Leaders worldwide should institute a global tax minimum on billionaires — which could raise $250 billion annually — as part of an effort to cut down on tax evasion, the EU Tax Observatory indicated in a new report.
The proposal is to institute a global minimum tax on billionaires, equal to 2% of their wealth, which would raise $250 billion from less than 3,000 individuals, per the report.
“If citizens don’t believe that everyone is paying their fair share of taxes — and especially if they see the rich and rich corporations not paying their fair share — then they will begin to reject taxation. Why should they hand over their hard-earned money when the wealthy don’t? This glaring tax disparity undermines the proper functioning of our democracy; it deepens inequality, weakens trust in our institutions, and erodes the social contract,” the report reads.
Global billionaires have effective tax rates equivalent to 0% to 0.5% of their wealth, largely due to the frequent use of shell companies to avoid income taxation, according to the report.
Global Billionaire Tax: Is It Realistic?
Some experts noted that while this is an interesting proposal, it will almost certainly face challenges in implementation.
“First, countries will have a hard time resisting the urge to ‘cheat’ in the sense of providing some favorable tax treatment to billionaires,” said Dr. Aleksandar Tomic, associate dean for strategy, innovation and technology at the Boston College’s Woods College of Advancing Studies.
“Second, what is being discussed is a tax on wealth more so than on income. The problem here is that billionaires’ wealth is not necessarily liquid at all, and definitely not at current valuation,” he added.
Tomic said the bulk of tech CEOs and founders’ wealth is in the form of their company’s stocks.
“If they had to sell a significant amount of stock to pay the tax, the price of the stock would be affected, negatively impacting other people such as small investors, pension funds, etc.,” he added.
All in all, for Tomic this proposal is “an interesting idea and it will become more germane as countries face higher costs of debt service and as countries will have to look to increased tax revenues to finance fiscal deficits.”
“However, again, I think it will be difficult to keep countries from competing with one another once these taxes are announced,” he concluded.
A Lack of Economic Upside?
Yet, some experts argued that there is very little economic upside to the EU billionaire tax study.
“The proposal is based on the conflating of a person’s annual income — a conventional unit of tax assessment — with a much broader and fluid concept of wealth,” said Phil Magness, senior research faculty with the American Institute for Economic Research.
According to Magness, contrary to the EU study’s claims, the current tax systems in the United States and most European countries are overwhelmingly progressive.
“Wealth taxes are notoriously unreliable though. Most wealth taxes attempt to levy a fee upon the unrealized gains in capital assets. Since the estimated value of these assets fluctuates constantly, they are difficult to even estimate let alone collect,” he said, adding that such taxes also create huge distortions on stock and real estate markets while yielding comparatively little revenue.
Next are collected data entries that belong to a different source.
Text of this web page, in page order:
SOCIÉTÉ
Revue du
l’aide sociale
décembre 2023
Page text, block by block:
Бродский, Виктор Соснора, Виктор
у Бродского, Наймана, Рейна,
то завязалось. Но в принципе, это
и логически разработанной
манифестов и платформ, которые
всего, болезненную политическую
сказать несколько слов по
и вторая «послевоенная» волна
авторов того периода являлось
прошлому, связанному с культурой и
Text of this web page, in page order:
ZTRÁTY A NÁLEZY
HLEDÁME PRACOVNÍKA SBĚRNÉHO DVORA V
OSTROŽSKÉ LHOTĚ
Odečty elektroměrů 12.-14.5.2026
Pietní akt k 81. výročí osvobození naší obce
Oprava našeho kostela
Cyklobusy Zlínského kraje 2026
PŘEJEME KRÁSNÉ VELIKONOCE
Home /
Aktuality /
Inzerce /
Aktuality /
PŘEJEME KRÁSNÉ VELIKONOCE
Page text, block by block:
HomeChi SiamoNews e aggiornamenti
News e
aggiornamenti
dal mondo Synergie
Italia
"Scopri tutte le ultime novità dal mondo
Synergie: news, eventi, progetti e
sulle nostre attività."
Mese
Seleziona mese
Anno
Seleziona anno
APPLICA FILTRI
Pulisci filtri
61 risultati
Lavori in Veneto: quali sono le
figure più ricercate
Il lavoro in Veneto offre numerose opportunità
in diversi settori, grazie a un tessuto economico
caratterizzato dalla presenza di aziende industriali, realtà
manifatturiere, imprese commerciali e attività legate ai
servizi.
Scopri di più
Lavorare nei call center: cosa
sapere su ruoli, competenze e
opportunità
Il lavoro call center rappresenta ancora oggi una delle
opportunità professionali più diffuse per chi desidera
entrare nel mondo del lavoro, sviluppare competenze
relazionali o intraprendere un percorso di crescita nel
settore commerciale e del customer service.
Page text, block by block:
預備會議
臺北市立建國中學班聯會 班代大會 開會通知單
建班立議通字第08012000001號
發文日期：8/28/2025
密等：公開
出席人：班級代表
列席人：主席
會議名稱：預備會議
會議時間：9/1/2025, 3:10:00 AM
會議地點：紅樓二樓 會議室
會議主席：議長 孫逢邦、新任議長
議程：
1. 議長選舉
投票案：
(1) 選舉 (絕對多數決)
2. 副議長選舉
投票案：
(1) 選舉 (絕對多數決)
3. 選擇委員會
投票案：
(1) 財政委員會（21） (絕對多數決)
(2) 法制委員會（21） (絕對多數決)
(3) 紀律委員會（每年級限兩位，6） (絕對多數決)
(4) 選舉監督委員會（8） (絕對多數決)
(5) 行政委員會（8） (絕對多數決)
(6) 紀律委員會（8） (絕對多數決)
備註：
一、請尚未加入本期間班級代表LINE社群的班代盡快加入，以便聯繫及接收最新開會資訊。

This latest EU Tax Observatory proposal comes on the heels of similar ones. For example, President Joe Biden’s 2024 fiscal budget, released in March, includes a 25% minimum tax on the wealthiest 0.01%, according to a White House fact sheet. Yet, as CNN noted: “That proposal has since fallen by the wayside with lawmakers in Washington preoccupied with government shutdown threats and looming funding deadlines.”